THE PROBLEM: Within the entries below, find each line containing the word "efficiency" and copy it.

MATERIAL SUPPLIED:
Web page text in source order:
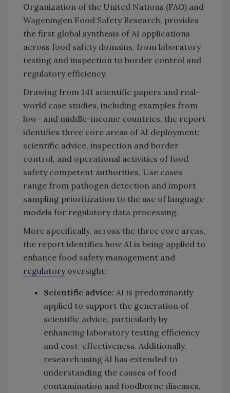
Organization of the United Nations (FAO) and
Wageningen Food Safety Research, provides
the first global synthesis of AI applications
across food safety domains, from laboratory
testing and inspection to border control and
regulatory efficiency.
Drawing from 141 scientific papers and real-
world case studies, including examples from
low- and middle-income countries, the report
identifies three core areas of AI deployment:
scientific advice, inspection and border
control, and operational activities of food
safety competent authorities. Use cases
range from pathogen detection and import
sampling prioritization to the use of language
models for regulatory data processing.
More specifically, across the three core areas,
the report identifies how AI is being applied to
enhance food safety management and
regulatoryoversight:
Scientific advice: AI is predominantly
applied to support the generation of
scientific advice, particularly by
enhancing laboratory testing efficiency
and cost-effectiveness. Additionally,
research using AI has extended to
understanding the causes of food
contamination and foodborne diseases,

RESPONSE TO THIS EXERCISE:
regulatory efficiency.
enhancing laboratory testing efficiency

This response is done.